Weather in practice made the lake tough to get around on and the wind persisted through day 1 of the tournament. Paquette tried to focus on areas where he’d had success in the past, mostly near the St. Clair River.

“That’s where, realistically, the biggest fish in the lake live, but they’re harder to catch,” he said.

But he couldn’t get any momentum going. He had three fish on day 1 and two more on day 2, including the 6-pounder.

“Especially on lakes up north, when you get behind there, it’s tough to come back,” he said. “I had that 6-pounder and lost another one and felt like I gave myself an opportunity at a really big bag, but I tried to do too much. I fell way behind, so on day 3 it wasn’t about a limit, it was about catching 20-plus pounds.”

In hindsight, he wishes he’d have been more open to sharing information with other anglers because many other competitors seemed to be in co-op mode.

“I’m a hard-head, do-it-yourself guy when it comes to finding fish and a lot of guys were teaming up and breaking down water and guys were getting into packs and fishing those big schools,” he said. “I stayed away from that.

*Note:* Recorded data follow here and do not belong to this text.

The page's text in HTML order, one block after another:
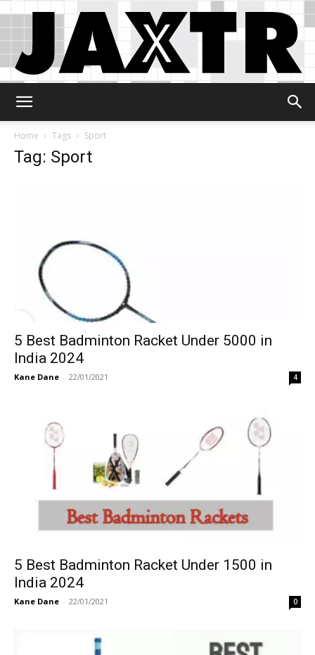
Home
Tags Sport
Tag: Sport
5 Best Badminton Racket Under 5000 in
India 2024
Kane Dane - 22/01/2021 4
5 Best Badminton Racket Under 1500 in
India 2024
Kane Dane - 22/01/2021 0
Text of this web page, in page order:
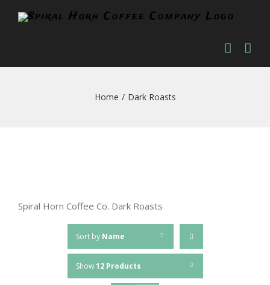
Home / Dark Roasts
Spiral Horn Coffee Co. Dark Roasts
Sort by Name
Show12 Products
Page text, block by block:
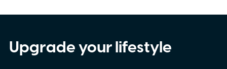
even realistic-looking screenshots of well-
known media outlets. While every chatbot
Upgrade your lifestyle
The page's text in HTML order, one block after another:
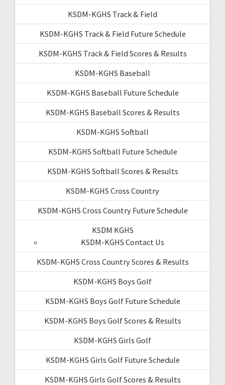
KSDM-KGHS Track & Field
KSDM-KGHS Track & Field Future Schedule
KSDM-KGHS Track & Field Scores & Results
KSDM-KGHS Baseball
KSDM-KGHS Baseball Future Schedule
KSDM-KGHS Baseball Scores & Results
KSDM-KGHS Softball
KSDM-KGHS Softball Future Schedule
KSDM-KGHS Softball Scores & Results
KSDM-KGHS Cross Country
KSDM-KGHS Cross Country Future Schedule
KSDM KGHS
KSDM-KGHS Contact Us
KSDM-KGHS Cross Country Scores & Results
KSDM-KGHS Boys Golf
KSDM-KGHS Boys Golf Future Schedule
KSDM-KGHS Boys Golf Scores & Results
KSDM-KGHS Girls Golf
KSDM-KGHS Girls Golf Future Schedule
KSDM-KGHS Girls Golf Scores & Results
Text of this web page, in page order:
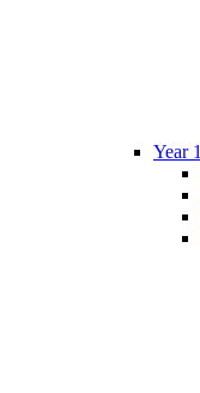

Guys I work with offered help, so maybe I spent too much time trying to do it myself. You’re just not able to cover all of the water, so if someone offers helps, maybe I should’ve taken it.

“If I catch five fish one day, I’m in the Classic. I like doing my own thing and I live and die by doing that.”

Ready to Regroup

Paquette said even prior to the AOY event, he was somewhat disappointed in the season he’d had. He was the runner-up at Texas Fest at Lake Fork, but felt he had other opportunities to post strong finishes.

“I thought being in that position to start with, whether I made the Classic or not, it was not the season I was looking for,” he said. “I expect more of myself. I don’t want to be in the 30s or 40s in points every year.”

But he’ll take a good many lessons from this season and try to apply what he learned once the calendar flips to 2020. He’s already begun the process of tackle inventory and organization, something he didn’t focus on until December last year.

“I know what a season is like and what It feel like now and I know that if things aren’t going your way, you can’t let everything go,” he said. “Even if AOY is out of reach, there are a lot of important things to accomplish at every tournament, so I have to keep my foot on the gas.”

“I never felt like I got everything going,” he said. “In the Opens (last year), everything went right. This year, it felt like a fight for everything more than usual. It was hard to string two good days together. Fork was the high point, but other than that, I’d have a good day, then a bad day. It was hard to build momentum. It’s hard to not be disappointed. When I look back at each tournament, I feel like there were a lot of missed opportunities.”